El fin de una era
Fuera estaba nevando. Era ya la quinta semana de nieve. Las ventanas se veían prácticamente opacas y la luz era tenue en la habitación. Jud estaba llenando con agua un recipiente que formaba parte de un mecanismo más grande. Luego extrajo de la nevera un neceser con ampollas. Fue otra vez a la mesa y sacó una jeringuilla de una caja. La rellenó con el líquido de una de las ampollas, la miró a contraluz e inyectó su contenido en el recipiente con agua. Enroscó una pieza grande y luego lo acopló a otra parte del mecanismo que tenía sobre la mesa. Ahora ya parecía completo.
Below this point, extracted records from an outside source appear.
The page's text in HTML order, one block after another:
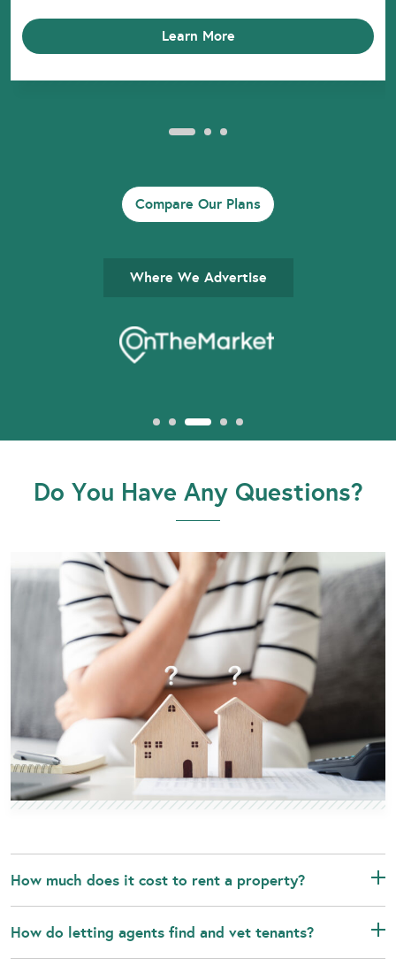
Learn More
Compare Our Plans
Where We Advertise
Do You Have Any Questions?
How much does it cost to rent a property?
How do letting agents find and vet tenants?
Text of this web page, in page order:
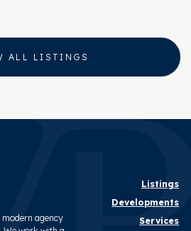
ALL LISTINGS
modern agency
Listings
Developments
Services
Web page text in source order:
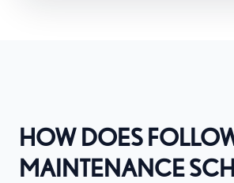
HOW DOES
MAINTENANCE
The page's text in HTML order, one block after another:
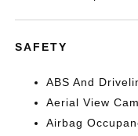
SAFETY
ABS And
Aerial View
Airbag
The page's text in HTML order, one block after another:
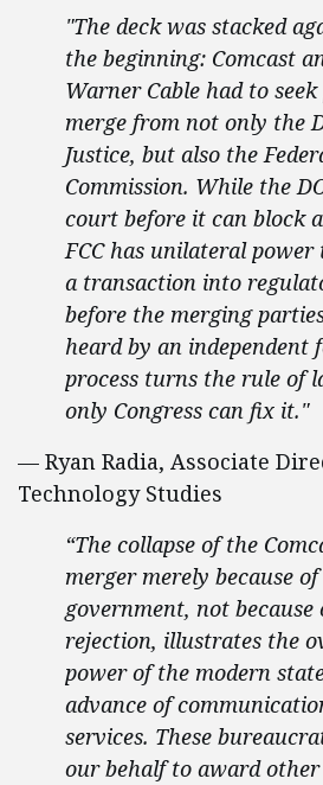
"The deck was stacked
the beginning: Comcast
Warner Cable had to
merge from not only the
Justice, but also the
Commission. While the
court before it can block
FCC has unilateral power
a transaction into
before the merging
heard by an independent
process turns the rule of
only Congress can fix it."
— Ryan Radia, Associate
Technology Studies
“The collapse of the
merger merely because
government, not
rejection, illustrates the
power of the modern
advance of
services. These
our behalf to award
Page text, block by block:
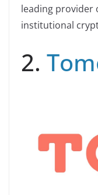
leading provider
institutional
2.
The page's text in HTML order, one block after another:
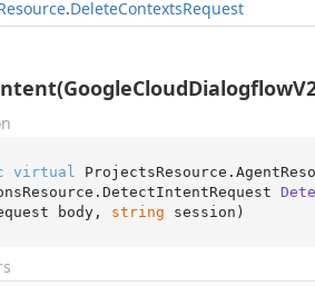
.DeleteContextsRequest
virtual
DetectIntentRequest
body,
string session )
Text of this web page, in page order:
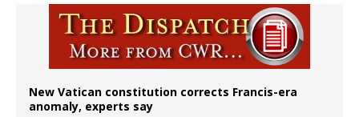
New Vatican constitution corrects Francis-era
anomaly, experts say
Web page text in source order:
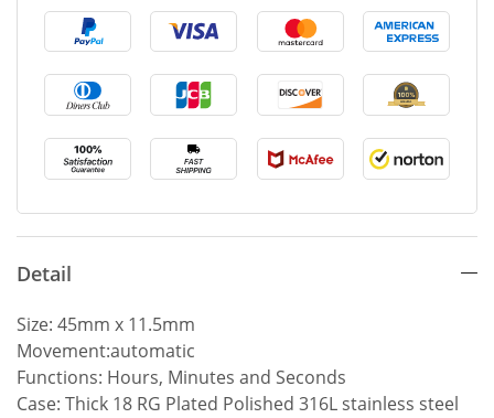
Detail
Size: 45mm x 11.5mm
Movement:automatic
Functions: Hours, Minutes and Seconds
Case: Thick 18 RG Plated Polished 316L stainless steel
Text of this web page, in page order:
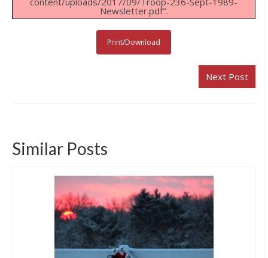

Se encendió un cigarro. Estuvo contemplando la ventana hasta que lo terminó, aunque apenas podía ver el exterior. Tal vez estuviera pensando, tal vez simplemente existiendo. Suspiró, exhalando el aire muy lentamente mientras cerraba los ojos, y giró la cabeza a un lado y al otro. Luego la hizo rodar, como relajando el cuello. Bajó los hombros, extendió las manos y abrió los ojos. Miró durante unos segundos el cartel que había colgado en la pared: “Dolor, superación, supervivencia”. Preparó una mochila grande y depositó dentro de ella el mecanismo de la mesa con cuidado. Echó un vistazo a la habitación, como comprobando que no se dejaba nada. Agarró la mochila y la cajetilla de cigarros y se largó.
No fue hasta unas horas después que la puerta volvió a abrirse y apareció Lia. Se quitó las botas y se sentó en la butaca. Sacó el móvil de su riñonera y escribió un mensaje. Luego lo dejó en la mesa y miró a su alrededor con desaprobación. Encendió la televisión: estaban explicando el parte meteorológico. Aún quedaban varios días de inclemente nieve y riguroso frío, aunque se preveía que hacia final de mes se vislumbraría el sol y subirían algo las temperaturas. El móvil empezó a sonar y ella respondió:
– Lia. Sí, he llegado hace un rato. De acuerdo, entonces si se confirma pasamos a la siguiente fase. Puedo trabajar esta misma noche. Déjame ver… – Se levantó y fue a inspeccionar la nevera – Sí, esta aquí. Perfecto.
Colgó. Volvió a la butaca y siguió atenta a la televisión. En ese canal la programación seguía inalterada. Buscó el mando por la habitación y lo encontró encima de una cajonera. Empezó a pasar canales. De repente alguna cosa captó su atención y se acercó a la televisión. En un rótulo de “última hora” debajo de la imagen se podía leer: “Hospital San Bartolomé: cientos de personas afectadas por un posible veneno”. Se quedó unos segundos mirando fijamente esa frase, que rodaba de un lado al otro de la imagen, entrando una y otra vez por la parte derecha. Respiraba aceleradamente. Asintió con la cabeza repetidas veces y dijo en voz alta “Ha funcionado”. Encendió algunas velas y se puso a trabajar. Ya era de noche cuando la puerta se abrió de nuevo. Entró Tom, cubierto de nieve, y anunció:
– Lo tenemos. Lo he traído todo.
Abrió su mochila y sacó de ella algunos artilugios y piezas. Destapó un tubo y de él deslizó un enorme papel enrollado. Lo abrieron y aplanaron sobre la mesa, parecían ser varias hojas.
– Estos son los planos de los hospitales de la ciudad. Los hemos sacado de los registros. Los vamos a repartir junto con los paquetes, de forma aleatoria y anónima. Cada sede tendrá su objetivo este mismo jueves.
Lia estaba entretenida estudiando los planos. Tom le cogió del hombro, mirándole fijamente.
– Lia, son unas diez mil personas. Necesito que estés muy segura de lo que estamos haciendo.
Lia se echó un poco para atrás y, mirándole muy seriamente, le contestó.
– Lo estoy. Sabes que no sobreviviremos si seguimos desperdiciando recursos con los débiles.
No hubo más conversación, simplemente se pusieron a trabajar ensamblando piezas para nuevos artefactos. Inyectaron todas las ampollas. Las ventanas ya eran totalmente opacas. Fuera seguía nevando sobre una tierra helada y estéril.